やはりパスワードを忘れてしまうというのは、エンジニアに限らずどの業種でも多い悩みだと思います。セキュリティを強化するためには、パスワードを強固なものにする必要があります。しかしそうなると、長く覚えにくいパスワードとなり、それを人間の頭で覚える、個人で管理するというのはもはや限界に近づいています。
たしかにそうですね。ID・パスワード管理システムを使った方が安全ですし運用もラクだと思います。
それ以外にもよく聞くのは、ID・パスワードの使い回しです。プロジェクトによっては、ツールのアカウントを他のメンバーと共有することもあるかもしれませんが、セキュリティ上のリスクが高いので避けた方がいいでしょう。
多くの企業でIDaaSが利用されている理由
IDやパスワードなどのアイデンティティ情報をオンプレミス型で管理している企業もあると思いますが、どんなメリットやデメリットがありますか?
大まかな傾向でいうとオンプレミス型は、カスタマイズの柔軟性はあるものの初期費用が高い傾向にあります。また、ユーザー数が数千単位になるとコスト面でメリットがあるかもしれませんが、非常に運用の負担が大きいです。サーバールームを設置する場合、物理的な安全性も求められますし、地震や災害への対応、夜間の警備などのコストも必要になります。

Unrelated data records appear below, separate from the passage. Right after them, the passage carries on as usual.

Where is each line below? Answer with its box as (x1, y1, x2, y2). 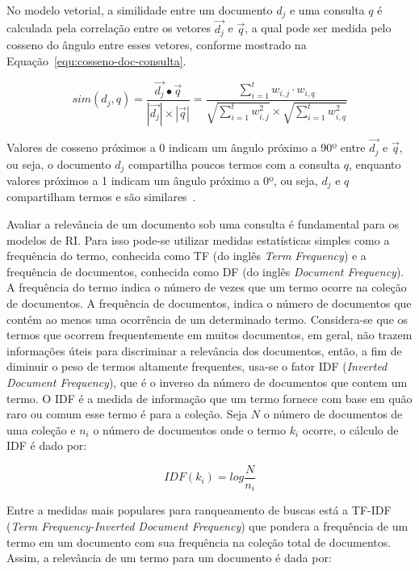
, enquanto (348, 155, 401, 172)
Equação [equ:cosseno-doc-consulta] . (6, 52, 186, 69)
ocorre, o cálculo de (302, 421, 399, 438)
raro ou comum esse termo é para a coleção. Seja (6, 405, 248, 422)
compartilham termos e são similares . (6, 188, 196, 205)
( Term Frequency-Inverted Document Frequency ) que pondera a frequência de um (6, 518, 409, 535)
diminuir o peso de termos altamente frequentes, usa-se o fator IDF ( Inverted (6, 358, 388, 375)
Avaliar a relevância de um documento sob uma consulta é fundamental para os (6, 216, 400, 233)
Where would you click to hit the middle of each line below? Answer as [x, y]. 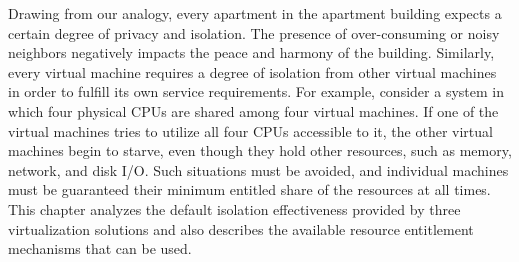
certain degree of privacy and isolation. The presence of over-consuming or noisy [254, 32]
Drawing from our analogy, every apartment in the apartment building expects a [255, 13]
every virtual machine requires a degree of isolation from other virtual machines [252, 71]
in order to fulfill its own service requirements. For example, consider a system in [256, 91]
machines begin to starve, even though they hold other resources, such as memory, [260, 150]
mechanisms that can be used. [100, 248]
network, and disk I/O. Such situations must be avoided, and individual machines [258, 169]
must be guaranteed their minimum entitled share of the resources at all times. [249, 189]
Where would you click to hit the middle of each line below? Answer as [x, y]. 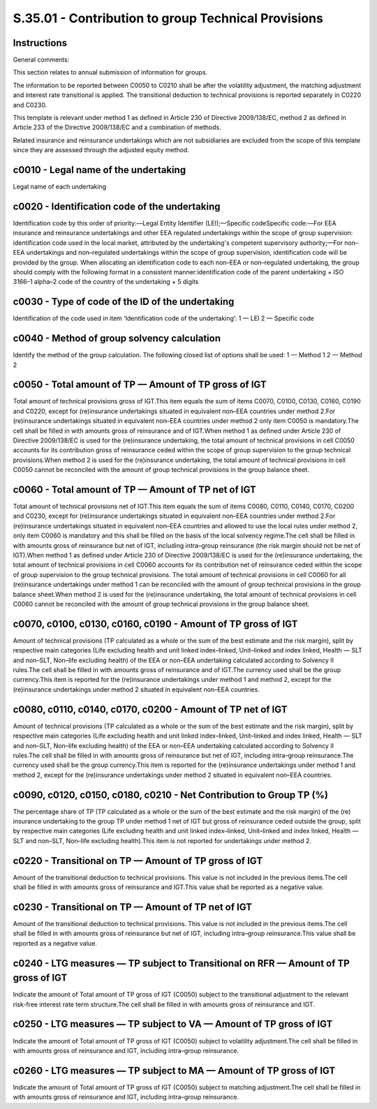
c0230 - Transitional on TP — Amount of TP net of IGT [133, 907]
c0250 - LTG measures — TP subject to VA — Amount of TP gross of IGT [173, 1024]
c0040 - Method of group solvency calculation [117, 338]
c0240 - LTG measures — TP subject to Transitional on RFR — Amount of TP [182, 963]
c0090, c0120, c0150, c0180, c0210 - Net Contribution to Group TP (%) [170, 795]
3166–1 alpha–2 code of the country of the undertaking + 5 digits [106, 282]
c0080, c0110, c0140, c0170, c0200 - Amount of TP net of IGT [150, 709]
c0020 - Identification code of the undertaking [117, 206]
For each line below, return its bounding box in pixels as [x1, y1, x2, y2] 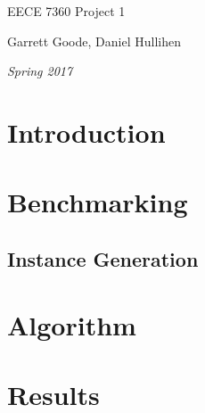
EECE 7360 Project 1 [7, 2, 126, 20]
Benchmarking [7, 184, 188, 220]
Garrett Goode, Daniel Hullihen [7, 31, 181, 50]
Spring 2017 [7, 62, 73, 80]
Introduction [7, 113, 166, 150]
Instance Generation [7, 244, 199, 272]
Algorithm [7, 306, 136, 343]

リスクや作業の負担を考えると、クラウド上で管理した方が良いのでしょうか?
クラウド上で運用したとしても、作業の負担は大きくなります。オンプレミス型と同じように保守やアップデート、運用を常に行わなければなりません。脆弱性の報告というのは毎週のように上がってきますし、オンコールのスタッフも必要です。サーバー落ちに対する体制作りも求められます。これらを考えると、運用を全て任せられてセキュリティ面で安心感のあるIDaaSを選ぶのが一番だと思います。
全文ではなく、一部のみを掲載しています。